THE TASK → Any pictures in the records below must be left out when you repeat the lines from the line containing "defined as: [33, 101]" through the line containing "how snippet text" exactly.

DATA FOR THIS EXERCISE →
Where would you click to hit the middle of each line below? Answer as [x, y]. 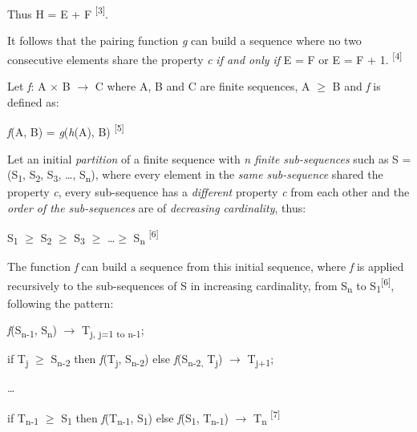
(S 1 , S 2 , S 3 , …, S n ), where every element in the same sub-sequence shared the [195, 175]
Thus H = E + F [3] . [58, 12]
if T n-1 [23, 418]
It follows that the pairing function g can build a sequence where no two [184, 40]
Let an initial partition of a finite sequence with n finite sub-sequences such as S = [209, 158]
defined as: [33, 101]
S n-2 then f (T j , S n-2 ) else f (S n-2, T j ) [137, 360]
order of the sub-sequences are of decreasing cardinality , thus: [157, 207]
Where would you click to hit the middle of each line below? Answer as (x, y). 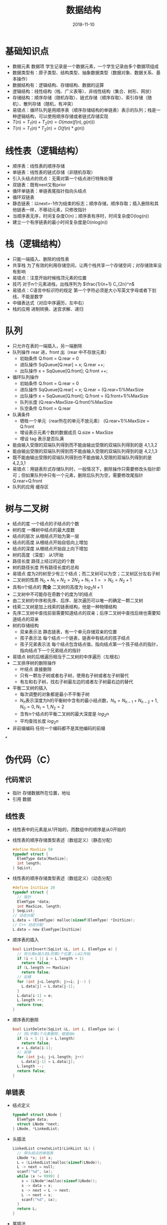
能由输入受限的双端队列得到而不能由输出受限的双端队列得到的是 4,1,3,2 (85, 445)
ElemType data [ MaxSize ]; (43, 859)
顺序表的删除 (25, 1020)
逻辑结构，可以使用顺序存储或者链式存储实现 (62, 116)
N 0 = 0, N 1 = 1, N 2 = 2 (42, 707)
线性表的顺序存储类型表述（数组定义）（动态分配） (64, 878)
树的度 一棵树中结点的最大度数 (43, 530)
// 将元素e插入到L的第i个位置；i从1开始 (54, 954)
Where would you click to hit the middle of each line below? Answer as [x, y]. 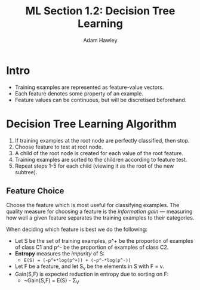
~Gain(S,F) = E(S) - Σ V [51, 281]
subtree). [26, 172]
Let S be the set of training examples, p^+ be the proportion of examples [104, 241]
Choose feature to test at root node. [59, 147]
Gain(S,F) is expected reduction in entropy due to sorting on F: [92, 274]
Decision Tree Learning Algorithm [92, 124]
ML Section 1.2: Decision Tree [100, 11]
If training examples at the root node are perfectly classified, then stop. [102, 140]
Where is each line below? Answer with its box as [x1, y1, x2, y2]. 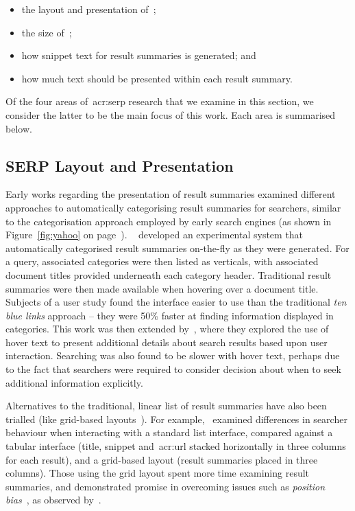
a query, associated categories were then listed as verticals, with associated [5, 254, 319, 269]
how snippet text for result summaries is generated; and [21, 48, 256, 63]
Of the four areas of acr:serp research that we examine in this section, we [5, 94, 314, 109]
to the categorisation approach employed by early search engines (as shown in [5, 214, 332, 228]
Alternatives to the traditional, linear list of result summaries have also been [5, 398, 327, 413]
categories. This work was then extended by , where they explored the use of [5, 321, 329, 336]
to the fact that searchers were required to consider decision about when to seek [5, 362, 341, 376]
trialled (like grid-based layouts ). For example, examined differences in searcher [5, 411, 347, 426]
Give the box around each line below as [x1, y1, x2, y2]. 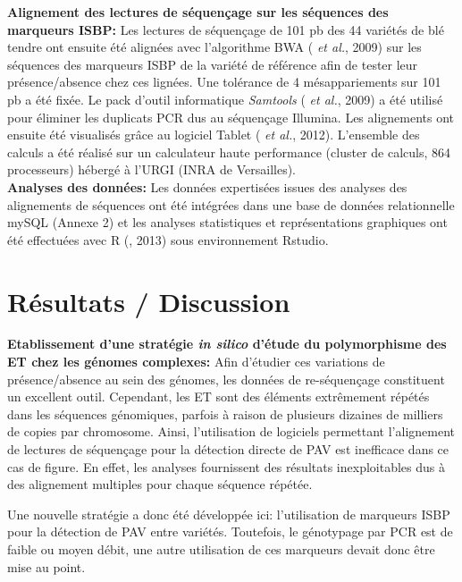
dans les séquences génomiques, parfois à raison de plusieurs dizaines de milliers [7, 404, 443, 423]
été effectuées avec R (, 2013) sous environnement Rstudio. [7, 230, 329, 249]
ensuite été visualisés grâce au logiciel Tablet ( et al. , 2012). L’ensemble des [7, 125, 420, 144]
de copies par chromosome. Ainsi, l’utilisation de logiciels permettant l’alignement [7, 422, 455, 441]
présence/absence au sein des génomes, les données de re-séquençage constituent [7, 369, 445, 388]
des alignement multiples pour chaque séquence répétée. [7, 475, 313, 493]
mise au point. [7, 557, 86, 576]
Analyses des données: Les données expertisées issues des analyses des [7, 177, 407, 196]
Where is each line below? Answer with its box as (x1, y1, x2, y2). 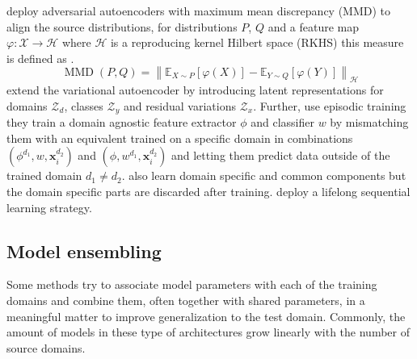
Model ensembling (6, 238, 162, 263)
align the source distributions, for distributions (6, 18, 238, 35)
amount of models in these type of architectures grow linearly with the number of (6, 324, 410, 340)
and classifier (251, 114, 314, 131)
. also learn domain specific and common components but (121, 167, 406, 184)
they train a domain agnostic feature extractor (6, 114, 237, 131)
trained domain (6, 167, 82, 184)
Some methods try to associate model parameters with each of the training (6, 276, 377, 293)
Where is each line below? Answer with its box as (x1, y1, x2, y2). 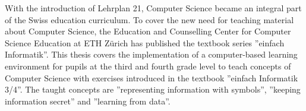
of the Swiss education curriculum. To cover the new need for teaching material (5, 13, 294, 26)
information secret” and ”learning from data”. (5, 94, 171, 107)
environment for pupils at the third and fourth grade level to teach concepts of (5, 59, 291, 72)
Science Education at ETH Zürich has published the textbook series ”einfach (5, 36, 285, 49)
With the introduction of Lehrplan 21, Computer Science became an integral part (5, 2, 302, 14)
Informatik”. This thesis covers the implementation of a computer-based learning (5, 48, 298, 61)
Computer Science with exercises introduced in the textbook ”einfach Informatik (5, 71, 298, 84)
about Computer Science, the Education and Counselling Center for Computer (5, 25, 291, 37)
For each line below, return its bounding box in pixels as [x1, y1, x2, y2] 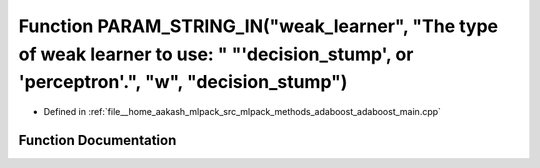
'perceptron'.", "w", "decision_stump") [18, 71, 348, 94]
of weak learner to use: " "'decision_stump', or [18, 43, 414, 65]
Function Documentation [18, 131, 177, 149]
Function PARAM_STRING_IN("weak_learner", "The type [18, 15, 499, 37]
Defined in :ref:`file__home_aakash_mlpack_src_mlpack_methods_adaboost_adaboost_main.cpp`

YOUR RESPONSE →
defined as: [33, 101]
S n-2 then f (T j , S n-2 ) else f (S n-2, T j ) [137, 360]
order of the sub-sequences are of decreasing cardinality , thus: [157, 207]
Where would you click to hit the middle of each line below? Answer as (x, y). 
能由输入受限的双端队列得到而不能由输出受限的双端队列得到的是 4,1,3,2 (85, 445)
ElemType data [ MaxSize ]; (43, 859)
顺序表的删除 (25, 1020)
逻辑结构，可以使用顺序存储或者链式存储实现 (62, 116)
N 0 = 0, N 1 = 1, N 2 = 2 (42, 707)
线性表的顺序存储类型表述（数组定义）（动态分配） (64, 878)
树的度 一棵树中结点的最大度数 (43, 530)
// 将元素e插入到L的第i个位置；i从1开始 (54, 954)
Where would you click to hit the middle of each line below? Answer as [x, y]. 
~Gain(S,F) = E(S) - Σ V [51, 281]
subtree). [26, 172]
Let S be the set of training examples, p^+ be the proportion of examples [104, 241]
Choose feature to test at root node. [59, 147]
Gain(S,F) is expected reduction in entropy due to sorting on F: [92, 274]
Decision Tree Learning Algorithm [92, 124]
ML Section 1.2: Decision Tree [100, 11]
If training examples at the root node are perfectly classified, then stop. [102, 140]
Where is each line below? Answer with its box as [x1, y1, x2, y2]. 
a query, associated categories were then listed as verticals, with associated [5, 254, 319, 269]
how snippet text for result summaries is generated; and [21, 48, 256, 63]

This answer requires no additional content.